A inteligência do Burro
N aqueles dias vinha Jesus montado num burro, ajaezado à Andaluza, em modo de mobilidade suave, quando foi interrompido no seu passeio por uma multidão que o cercou. Visivelmente agastado, desceu da sua montada e perguntou.
- Que quereis de mim homens de pouca fé e discernimento?
- Mestre que dizeis das eleições da nossa cidade? Ganhou o melhor?
Jesus olhou em volta. O silêncio era sepulcral.
O mestre acariciou com carinho o seu transporte e disse:
- Em verdade vos digo, este não é o tempo das interrogações. Tiveram o dia de reflexão para isso e fizeram as vossas escolhas. Tinham a escolha de uma pessoa que fez do trabalho social a sua carreira, ajudando os mais necessitados e do outro lado um candidato dos gabinetes, do cinzentismo burocrático, do clientelismo. Quem é que vocês escolheram? Pois é se perguntasse agora quem é que votou no Carvalho tenho a certeza que não aparecia ninguém a admitir esse voto. E, no entanto, ele ganhou!
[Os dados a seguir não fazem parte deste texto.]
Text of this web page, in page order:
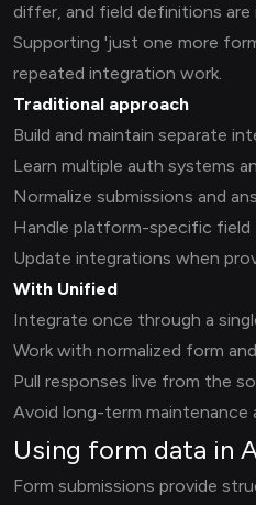
differ, and field definitions
Supporting 'just one more
repeated integration work.
Traditional approach
Build and maintain separate
Learn multiple auth systems
Normalize submissions and
Handle platform-specific
Update integrations when
With Unified
Integrate once through a
Work with normalized form
Pull responses live from the
Avoid long-term maintenance
Using form data in
Form submissions provide
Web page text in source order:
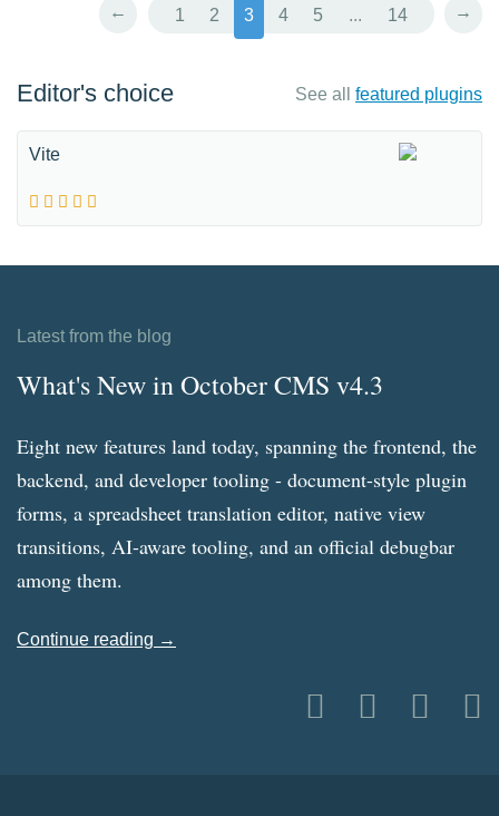
← 1 2 3 4 5 ... 14 →
Editor's choice See all featured plugins
Vite
Latest from the blog
What's New in October CMS v4.3
Eight new features land today, spanning the frontend, the
backend, and developer tooling - document-style plugin
forms, a spreadsheet translation editor, native view
transitions, AI-aware tooling, and an official debugbar
among them.
Continue reading →
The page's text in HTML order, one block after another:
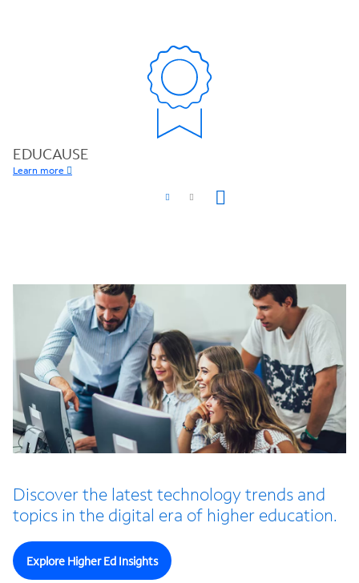
EDUCAUSE
Learn more
Discover the latest technology trends and
topics in the digital era of higher education.
Explore Higher Ed Insights
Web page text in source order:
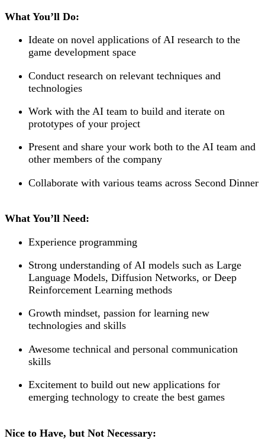
What You’ll Do:
Ideate on novel applications of AI research to the
game development space
Conduct research on relevant techniques and
technologies
Work with the AI team to build and iterate on
prototypes of your project
Present and share your work both to the AI team and
other members of the company
Collaborate with various teams across Second Dinner
What You’ll Need:
Experience programming
Strong understanding of AI models such as Large
Language Models, Diffusion Networks, or Deep
Reinforcement Learning methods
Growth mindset, passion for learning new
technologies and skills
Awesome technical and personal communication
skills
Excitement to build out new applications for
emerging technology to create the best games
Nice to Have, but Not Necessary:
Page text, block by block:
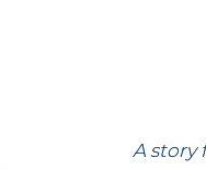
A story
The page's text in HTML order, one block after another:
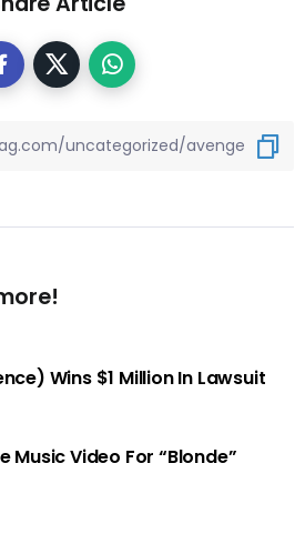
Wins $1 Million In Lawsuit
Music Video For “Blonde”
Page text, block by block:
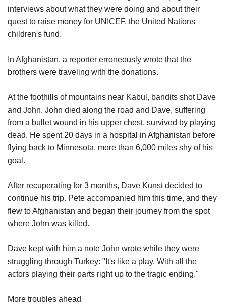
interviews about what they were doing and about their
quest to raise money for UNICEF, the United Nations
children's fund.
In Afghanistan, a reporter erroneously wrote that the
brothers were traveling with the donations.
At the foothills of mountains near Kabul, bandits shot Dave
and John. John died along the road and Dave, suffering
from a bullet wound in his upper chest, survived by playing
dead. He spent 20 days in a hospital in Afghanistan before
flying back to Minnesota, more than 6,000 miles shy of his
goal.
After recuperating for 3 months, Dave Kunst decided to
continue his trip. Pete accompanied him this time, and they
flew to Afghanistan and began their journey from the spot
where John was killed.
Dave kept with him a note John wrote while they were
struggling through Turkey: "It's like a play. With all the
actors playing their parts right up to the tragic ending."
More troubles ahead
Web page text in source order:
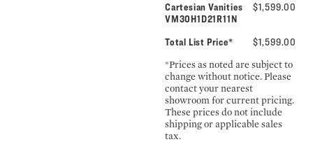
Cartesian Vanities
VM30H1D21R11N
$1,599.00
Total List Price* $1,599.00
*Prices as noted are subject to
change without notice. Please
contact your nearest
showroom for current pricing.
These prices do not include
shipping or applicable sales
tax.
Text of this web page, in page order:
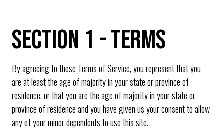
SECTION 1 - TERMS
By agreeing to these Terms of Service, you represent that you
are at least the age of majority in your state or province of
residence, or that you are the age of majority in your state or
province of residence and you have given us your consent to allow
any of your minor dependents to use this site.
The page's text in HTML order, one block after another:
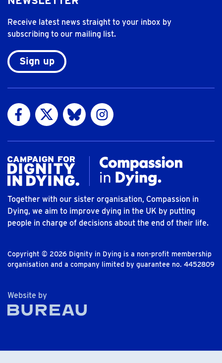
Receive latest news straight to your inbox by
subscribing to our mailing list.
Sign up
Visit us on Facebook
Visit us on Twitter
Visit us on Bluesky
Visit us on Instagram
Together with our sister organisation, Compassion in
Dying, we aim to improve dying in the UK by putting
people in charge of decisions about the end of their life.
Copyright © 2026 Dignity in Dying is a non-profit membership
organisation and a company limited by guarantee no. 4452809
Website byThe Bureau
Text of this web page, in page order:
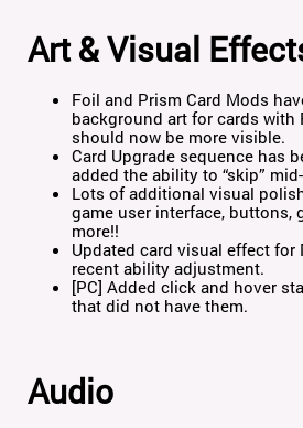
Art & Visual
Foil and Prism Card Mods
background art for cards with
should now be more visible.
Card Upgrade sequence has
added the ability to “skip”
Lots of additional visual
game user interface, buttons,
more!!
Updated card visual effect for
recent ability adjustment.
[PC] Added click and hover
that did not have them.
Audio
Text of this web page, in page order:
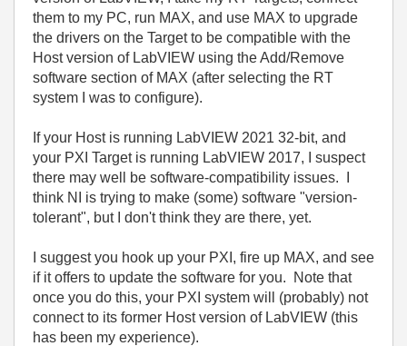
them to my PC, run MAX, and use MAX to upgrade
the drivers on the Target to be compatible with the
Host version of LabVIEW using the Add/Remove
software section of MAX (after selecting the RT
system I was to configure).
If your Host is running LabVIEW 2021 32-bit, and
your PXI Target is running LabVIEW 2017, I suspect
there may well be software-compatibility issues. I
think NI is trying to make (some) software "version-
tolerant", but I don't think they are there, yet.
I suggest you hook up your PXI, fire up MAX, and see
if it offers to update the software for you. Note that
once you do this, your PXI system will (probably) not
connect to its former Host version of LabVIEW (this
has been my experience).
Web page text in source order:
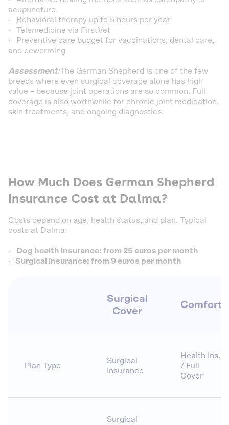
acupuncture
· Behavioral therapy up to 5 hours per year
· Telemedicine via FirstVet
· Preventive care budget for vaccinations, dental care,
and deworming
Assessment:The German Shepherd is one of the few
breeds where even surgical coverage alone has high
value – because joint operations are so common. Full
coverage is also worthwhile for chronic joint medication,
skin treatments, and ongoing diagnostics.
How Much Does German Shepherd
Insurance Cost at Dalma?
Costs depend on age, health status, and plan. Typical
costs at Dalma:
·
Dog health insurance: from 25 euros per month
· Surgical insurance: from 9 euros per month
Surgical
Cover
Comfort
Plan Type
Surgical
Insurance
Health Ins.
/ Full
Cover
Surgical
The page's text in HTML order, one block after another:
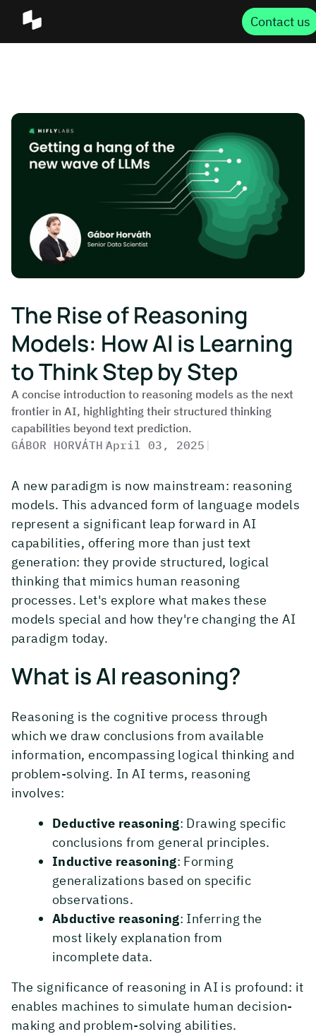
Contact us
The Rise of Reasoning
Models: How AI is Learning
to Think Step by Step
A concise introduction to reasoning models as the next
frontier in AI, highlighting their structured thinking
capabilities beyond text prediction.
GÁBOR HORVÁTH |
April 03, 2025 |
A new paradigm is now mainstream: reasoning
models. This advanced form of language models
represent a significant leap forward in AI
capabilities, offering more than just text
generation: they provide structured, logical
thinking that mimics human reasoning
processes. Let's explore what makes these
models special and how they're changing the AI
paradigm today.
What is AI reasoning?
Reasoning is the cognitive process through
which we draw conclusions from available
information, encompassing logical thinking and
problem-solving. In AI terms, reasoning
involves:
Deductive reasoning: Drawing specific
conclusions from general principles.
Inductive reasoning: Forming
generalizations based on specific
observations.
Abductive reasoning: Inferring the
most likely explanation from
incomplete data.
The significance of reasoning in AI is profound: it
enables machines to simulate human decision-
making and problem-solving abilities.
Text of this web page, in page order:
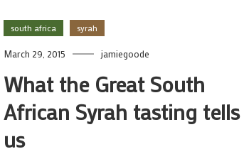
south africa syrah
March 29, 2015 jamiegoode
What the Great South
African Syrah tasting tells
us
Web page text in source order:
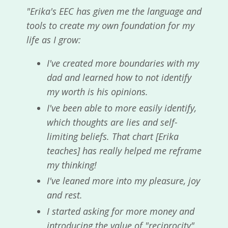
"Erika's EEC has given me the language and
tools to create my own foundation for my
life as I grow:
I've created more boundaries with my
dad and learned how to not identify
my worth is his opinions.
I've been able to more easily identify,
which thoughts are lies and self-
limiting beliefs. That chart [Erika
teaches] has really helped me reframe
my thinking!
I've leaned more into my pleasure, joy
and rest.
I started asking for more money and
introducing the value of "reciprocity"
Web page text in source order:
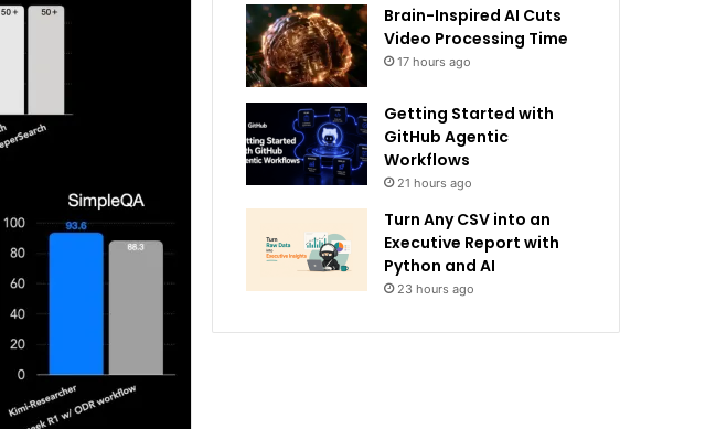
Brain-Inspired AI Cuts
Video Processing Time
17 hours ago
Getting Started with
GitHub Agentic
Workflows
21 hours ago
Turn Any CSV into an
Executive Report with
Python and AI
23 hours ago

Os funchalenses preferiram, como sempre, aquilo que já fazem há décadas. Votar naqueles que lhes flagelam o lombo!
Em verdade vos digo, vedes aqui o meu amigo burro que carrega um nome que não lhe faz justiça. O burro é um animal inteligente e teimoso. Condenado à escravidão que lhe impomos, por vezes revolta-se e finca os pés no chão e não avança. Tem momentos destes, mesmo sabendo-se condenado à escravidão dos homens.
O que é que o burro tem a ver com as eleições, murmurava a multidão?
Jesus percebeu que a parábola não tinha atingido o público, como de costume aliás, e explicou como se explica a uma criança.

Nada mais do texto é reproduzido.